Speaking at an AWS-sponsored conference Friday, Alex Voultepsis, chief of the National Security Agency's Engineering and Planning Office said the new cloud is helping agencies "stuck in heritage systems" start moving to the new C2S cloud, according to the report. C2S is shorthand for the commercial cloud services contract that resulted in the new cloud which started going live last August,
The use of a single set of infrastructure improves security over using older multiple data centers, speakers said. Jason Hess, cloud security manager for the National Geospatial-Intelligence Agency, the first of 17 agencies to put an application in the new cloud, said consolidation means less complexity, which makes the infrastructure easier to protect.
Two years ago, the CIA selected AWS to build and run a special, secure cloud to be used by 17 intelligence-related agencies, in a contract valued at $600 million. That was a watershed event for Amazon, the leader in public cloud services. Many companies with regulatory and compliance concerns resist the notion of using public cloud infrastructure, in which resources are typically shared by many customers, although Amazon cordons off sections of its public cloud for use by select customers.
But, as Amazon senior vice president of web services Andy Jassy told Fortune recently, news of Amazon's selection by the CIA gave other security-conscious companies cover to follow suit. "They would say 'well, if the security and performance is good [enough] for the CIA, then it's probably good enough for us,'" Jassy said.
And, the fact that AWS beat out IBM(ibm) despite submitting a higher bid for the work, must have been especially sweet for the company.
The use of a single set of infrastructure versus multiple older data centers actually boosts security, conference speakers said.
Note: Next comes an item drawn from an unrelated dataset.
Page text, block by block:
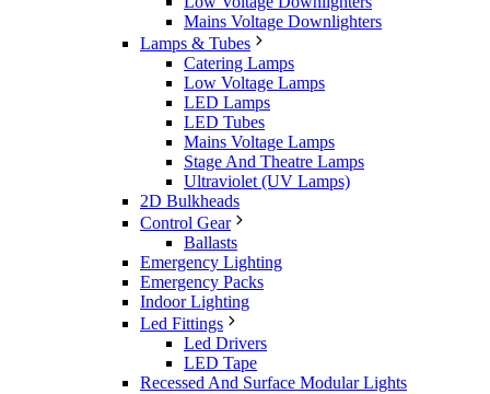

Jason Hess, cloud security manager for the National Geospatial-Intelligence Agency, the first group to put an application in the new cloud, said consolidation means less complexity, and less complex infrastructure is easier to lock down.
Old-school IT people are often referred to as "server huggers" because they feel that if they own and control their hardware, they can protect it better than an outside provider can. That is a perception that Amazon and other cloud providers have to combat.
None of this is to say there haven't been hiccups. Kristine Guisewite, information system security engineer at defense contractor Raytheon(rtn), cited some issues with autoscaling, a feature that turns machines on and off based on demand, but she expects fixes within six months.